Food inflation, especially the shortage of rice, has been a concern since the beginning of 2017 given that aus and aman harvest were destroyed by recurrent flooding. The flash floods and the fungi attack have damaged almost 10 lakh tonnes of boro crop in the north-east. Moreover, some unscrupulous millers and middlemen are hoarding rice to make more money. Besides, rice stocks at public warehouses have fallen owing to less than targeted procurement in the past few seasons. In this context, as New Age reported on Saturday, prices of rice witnessed about 30 per cent increase in the past one year and it is unlikely that the price would decrease in the near future. According to Trading Corporation of Bangladesh, prices of standard varieties of Najirshail and Miniket rice increased by 27.08 per cent to Tk 60–62 a kilogram in the past one year while prices of the varieties increased by 1.67 per cent in one month. The government has taken several steps including open market sales of rice to help people in poverty to survive the soaring prices. But these are rather humanitarian responses than a remedial action to control the market of rice and sustained food inflation.

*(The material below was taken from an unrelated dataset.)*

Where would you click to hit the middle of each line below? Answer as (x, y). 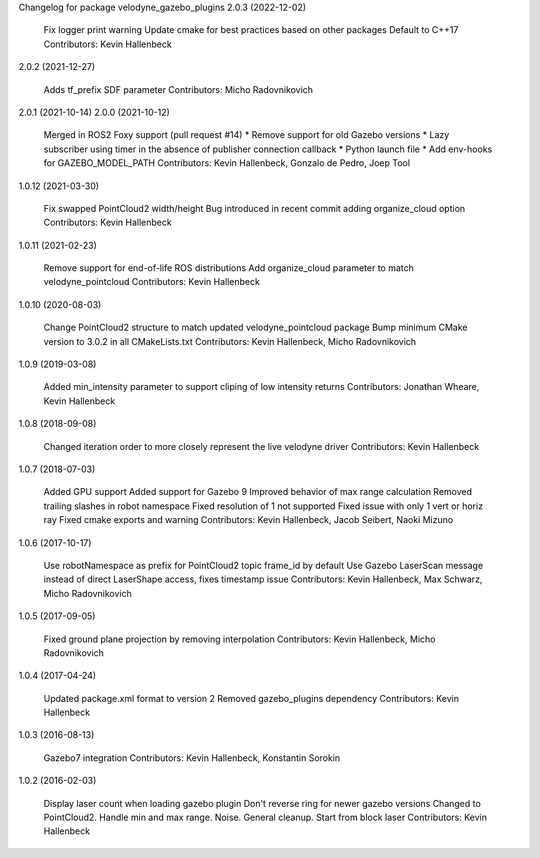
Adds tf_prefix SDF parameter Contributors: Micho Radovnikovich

Economist and food security experts have repeatedly alerted the government that food inflation is on the increase, yet the government remained totally unprepared to tackle the situation. Earlier in December 2017, Dhaka-based South Asian Network on Economic Modelling, using a computable general equilibrium model, found a 35 per cent increase in the price of rice. The study also indicated that there was likely an increase in headcount poverty rate by 0.32 per owing to increased prices of rice. According to agency, this means that 5,20,000 people have fallen into poverty because of increased rice prices. In October 2017, even the parliamentary standing committee on the food ministry expressed concern about the performance of the ministry that it had failed to take proper measures to control the price of rice and suggested that the ministry should formulate a ‘food stock policy’ on an emergency basis. In the end, the government’s lack of market intervention and delayed move to restock rice at silos allowed more room for the unscrupulous traders to illegally hoard rice stock and destablise the market.
While the government should take immediate steps to tackle the situation at hand and control rice prices, it should take lasting initiatives to prevent further price increase. In order to better prepare itself, the government should invest in developing a market information system that monitors accurate and timely data of crop production, trade and prices, and information related to environmental factors affecting crop yields. In addition to the amendment of anti-hoarding law to resolve the problem of undue influence of syndicated traders, a food stock policy is urgently needed to ensure a timely import and stocking of food supplies. The government must realise that food inflation eventually hurts the national economy.